« Cent mètres papillon » : Le nageur après la course

Maxime Taffanel évoque sur scène sa modeste carrière de sportif des bassins.

Gilles Costaz  • 14 octobre 2020 abonné·es
« Cent mètres papillon » : Le nageur après la course
Il est rare que les sportifs eux-mêmes viennent en scène, avec leur propre texte.
© Ludo Leleu

ent mètres papillon est un spectacle qui tourne depuis trois ans, arrive enfin à Paris (au théâtre de Belleville) et repartira en tournée : il séduit un public plutôt jeune, attiré avec raison par un exercice de vérité – et de traduction par le théâtre – autour du sport de compétition.

En règle générale, ce sont plutôt les observateurs et les connaisseurs qui traitent de ce thème à la scène. Le cyclisme, le football, la course à pied, le tennis ont inspiré beaucoup de spectacles, de façon souvent convaincante car le stade et le lieu de -représentation, la tension d’une épreuve et le suspense d’une action dramatique partagent nombre de points communs évidents. Mais il est rare que les sportifs eux-mêmes viennent en scène, avec leur propre texte. Éric Cantona n’écrit pas lui-même ses passages au théâtre, que l’on sache.
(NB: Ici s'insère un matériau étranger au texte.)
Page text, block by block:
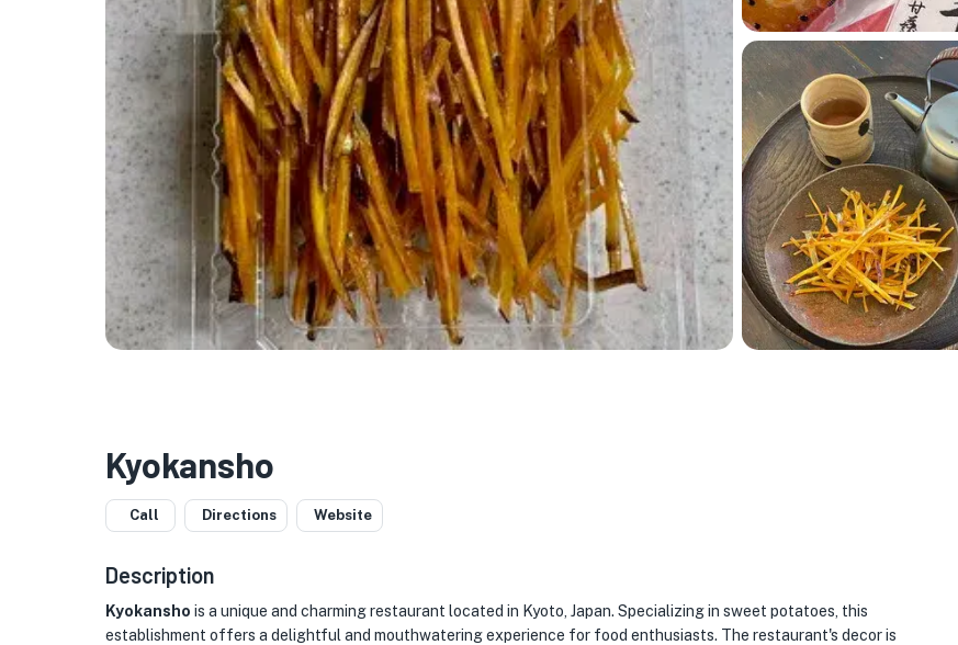
Kyokansho
Call Directions Website
Description
Kyokansho is a unique and charming restaurant located in Kyoto, Japan. Specializing in sweet potatoes, this
establishment offers a delightful and mouthwatering experience for food enthusiasts. The restaurant's decor is
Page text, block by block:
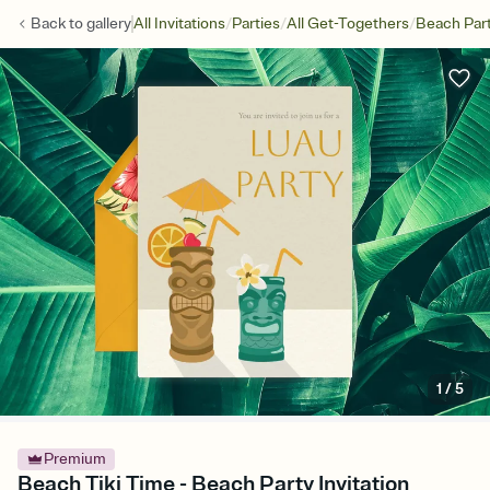
Back togalleryAll Invitations/Parties/All Get-Togethers/Beach
1 /5
Premium
Beach Tiki Time - Beach Party Invitation
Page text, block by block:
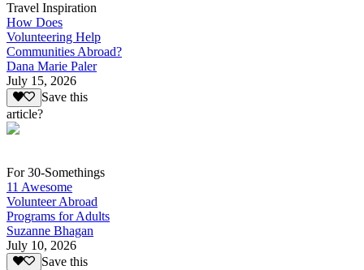
Travel Inspiration
How Does
Volunteering Help
Communities Abroad?
Dana Marie Paler
July 15, 2026
Save this
article?
For 30-Somethings
11 Awesome
Volunteer Abroad
Programs for Adults
Suzanne Bhagan
July 10, 2026
Save this
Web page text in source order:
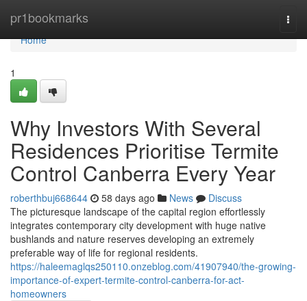
pr1bookmarks
Home
Home
1
Why Investors With Several
Residences Prioritise Termite
Control Canberra Every Year
roberthbuj668644 58 days ago News
Discuss
The picturesque landscape of the capital region effortlessly
integrates contemporary city development with huge native
bushlands and nature reserves developing an extremely
preferable way of life for regional residents.
https://haleemaglqs250110.onzeblog.com/41907940/the-growing-
importance-of-expert-termite-control-canberra-for-act-
homeowners
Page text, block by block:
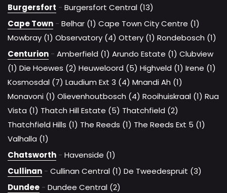
Burgersfort - Burgersfort Central (13)
Cape Town - Belhar (1) Cape Town City Centre (1)
Mowbray (1) Observatory (4) Ottery (1) Rondebosch (1)
Centurion - Amberfield (1) Arundo Estate (1) Clubview
(1) Die Hoewes (2) Heuweloord (5) Highveld (1) Irene (1)
Kosmosdal (7) Laudium Ext 3 (4) Mnandi Ah (1)
Monavoni (1) Olievenhoutbosch (4) Rooihuiskraal (1) Rua
Vista (1) Thatch Hill Estate (5) Thatchfield (2)
Thatchfield Hills (1) The Reeds (1) The Reeds Ext 5 (1)
Valhalla (1)
Chatsworth - Havenside (1)
Cullinan - Cullinan Central (1) De Tweedespruit (3)
Dundee - Dundee Central (2)
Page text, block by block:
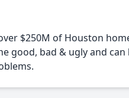
$250M of Houston
good, bad & ugly and can
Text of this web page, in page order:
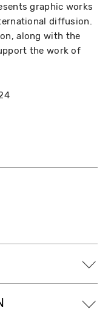
graphic works
diffusion.
along with the
the work of
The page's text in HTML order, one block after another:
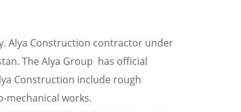
Alya Construction contractor under
The Alya Group has official
Construction include rough
mechanical works.
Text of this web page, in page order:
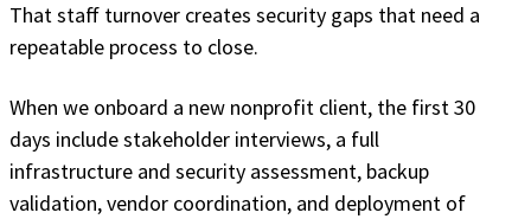
That staff turnover creates security gaps that need a
repeatable process to close.
When we onboard a new nonprofit client, the first 30
days include stakeholder interviews, a full
infrastructure and security assessment, backup
validation, vendor coordination, and deployment of
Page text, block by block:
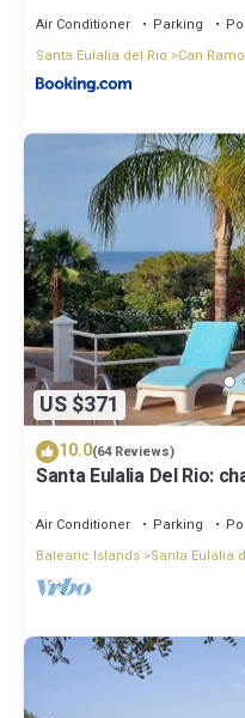
Air Conditioner Parking
Santa Eulalia del Rio
Can
US $371
10.0(64 Reviews)
Santa Eulalia Del Rio:
Air Conditioner Parking
Balearic Islands Santa Eulalia
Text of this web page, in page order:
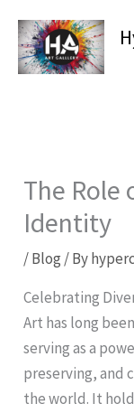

Maxime Taffanel, lui, est l’auteur de sa pièce sur la natation, il la défend en personne. On précisera qu’après une vie de champion (champion relatif : il n’a pas collectionné les titres !), il est devenu acteur. C’est avec une réelle expérience de la scène qu’il interprète sa brève saga d’un athlète sans grade de la brasse papillon.
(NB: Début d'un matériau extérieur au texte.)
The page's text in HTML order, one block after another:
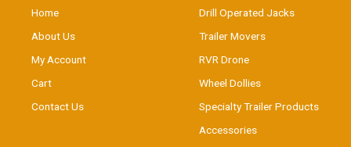
Home
About Us
My Account
Cart
Contact Us
Drill Operated Jacks
Trailer Movers
RVR Drone
Wheel Dollies
Specialty Trailer Products
Accessories
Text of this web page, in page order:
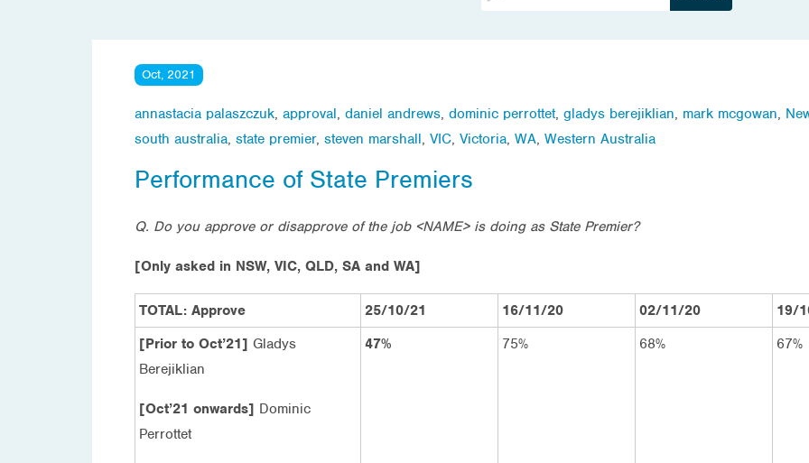
Oct, 2021
annastacia palaszczuk, approval, daniel andrews, dominic perrottet, gladys berejiklian, mark mcgowan,
south australia, state premier, steven marshall, VIC, Victoria, WA, Western Australia
Performance of State Premiers
Q. Do you approve or disapprove of the job <NAME> is doing as State Premier?
[Only asked in NSW, VIC, QLD, SA and WA]
TOTAL: Approve 25/10/21 16/11/20 02/11/20
19/
[Prior to Oct’21] Gladys
Berejiklian
[Oct’21 onwards] Dominic
Perrottet
47% 75% 68% 67%
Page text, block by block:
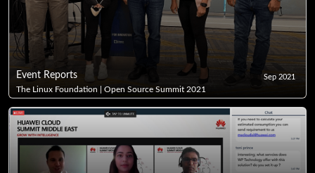
Event Reports Sep 2021
The Linux Foundation | Open Source Summit 2021
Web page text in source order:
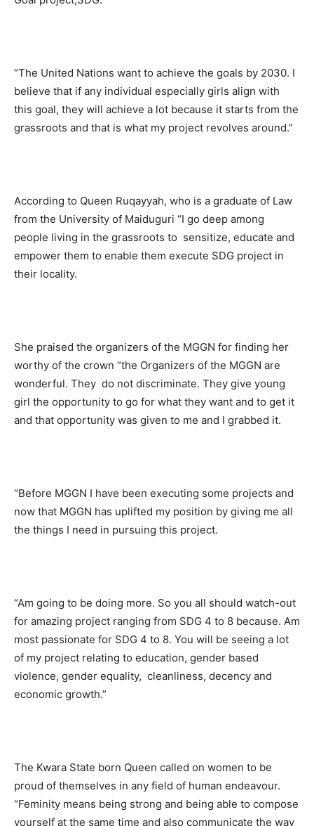
“The United Nations want to achieve the goals by 2030. I
believe that if any individual especially girls align with
this goal, they will achieve a lot because it starts from the
grassroots and that is what my project revolves around.”
According to Queen Ruqayyah, who is a graduate of Law
from the University of Maiduguri “I go deep among
people living in the grassroots to sensitize, educate and
empower them to enable them execute SDG project in
their locality.
She praised the organizers of the MGGN for finding her
worthy of the crown “the Organizers of the MGGN are
wonderful. They do not discriminate. They give young
girl the opportunity to go for what they want and to get it
and that opportunity was given to me and I grabbed it.
“Before MGGN I have been executing some projects and
now that MGGN has uplifted my position by giving me all
the things I need in pursuing this project.
“Am going to be doing more. So you all should watch-out
for amazing project ranging from SDG 4 to 8 because. Am
most passionate for SDG 4 to 8. You will be seeing a lot
of my project relating to education, gender based
violence, gender equality, cleanliness, decency and
economic growth.”
The Kwara State born Queen called on women to be
proud of themselves in any field of human endeavour.
“Feminity means being strong and being able to compose
yourself at the same time and also communicate the way
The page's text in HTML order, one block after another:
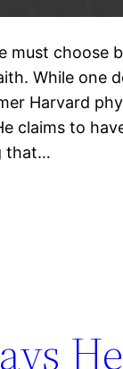
must choose
While one
Harvard
claims to
that…
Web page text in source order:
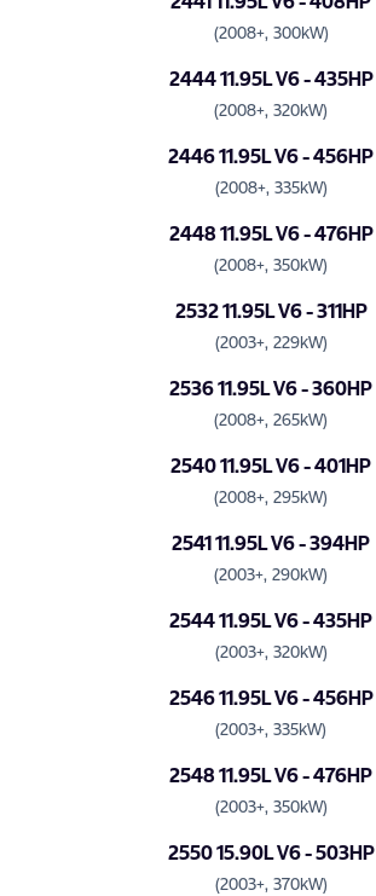
(2008+, 300kW)
2444 11.95L V6 - 435HP
(2008+, 320kW)
2446 11.95L V6 - 456HP
(2008+, 335kW)
2448 11.95L V6 - 476HP
(2008+, 350kW)
2532 11.95L V6 - 311HP
(2003+, 229kW)
2536 11.95L V6 - 360HP
(2008+, 265kW)
2540 11.95L V6 - 401HP
(2008+, 295kW)
2541 11.95L V6 - 394HP
(2003+, 290kW)
2544 11.95L V6 - 435HP
(2003+, 320kW)
2546 11.95L V6 - 456HP
(2003+, 335kW)
2548 11.95L V6 - 476HP
(2003+, 350kW)
2550 15.90L V6 - 503HP
(2003+, 370kW)

Pas de bassin, pas d’eau sur la scène. Juste un sol bleu nuit où se dessinent les couloirs d’une compétition invisible et le fauteuil où viennent se poser le juge comme le sportif. Maxime Taffanel a pris le parti d’un seul-en-scène et Nelly Pulicani assure une mise en scène sans réalisme ni imagerie, centrée sur la présence très physique de l’interprète et posée sur une certaine obscurité. Le spectateur est sans doute invité à faire défiler toutes les scènes d’actualité qu’il veut. Car qui n’a pas dans la tête des images de victoire et de défaite dans l’eau chlorée et le brouhaha des batailles olympiques ? Qu’on décore à sa guise et en soi-même la nudité du plateau !

Ce spectacle, c’est l’anti-reportage télévisé. C’est le sport exprimé de l’intérieur du métier et de l’intérieur d’un corps dont on voit jouer les pectoraux (pour rire, et non pour célébrer le culturisme !). En fait, dans le texte de Maxime Taffanel, il y a deux coulées, l’une qui dit son amour de l’eau, l’autre qui conte le sport tel qu’il est et l’aventure personnelle d’un sportif de niveau moyen. C’est assez étonnant, ce chant aquatique, cette confidence sur une sensualité du corps plongé dans un liquide et qui perçoit d’autres théorèmes que ceux d’Archimède : l’eau pousse le compétiteur comme une amie ou le freine comme une ennemie. De toute façon, il l’aime !

Quant à la pratique du métier, la voilà transcrite à travers des mots d’ordre inévitablement militaires. Maxime Taffanel, en intonations saccadées, fait voler les conseils et les commentaires brutaux des chefs. Tout est affaire de chrono, on s’en doute, et, si l’on est en dessous des 32 secondes 6 dixièmes (notre chiffre risque de ne pas être exact, qu’on nous le pardonne !), c’est l’engueulade, l’exhortation à faire mieux la prochaine fois ou à débarrasser le plancher, ou plutôt l’eau du bassin.

Après plusieurs années de grande implication dans son club, le nageur Taffanel s’entendra dire qu’il est toujours dans des temps supérieurs à ceux qui permettent d’être en haut des classements. Et ce sera l’adieu aux bassins professionnels pour vivre le simple bonheur de celui qui fend l’eau et renonce au dépassement forcené.

Le jeu du comédien privilégie l’expression des sensations. Sa représentation de l’essoufflement, des combats de la cage thoracique au moment de la récupération tient du tableau de Bacon. Elle met à nu la souffrance qui se cache sous l’effort, qu’il soit glorieux ou pathétique. Les gestes qui figurent la brasse papillon prennent une belle forme tourbillonnante et chorégraphiée. Maxime Taffanel témoigne en transposant son expérience, sans hargne, avec pas mal de drôlerie, dans une brillante contre-plongée.

Cent mètres papillon, Théâtre de Belleville, Paris XIe, 01 48 06 72 34, jusqu’au 28 novembre, puis en tournée jusqu’en juin.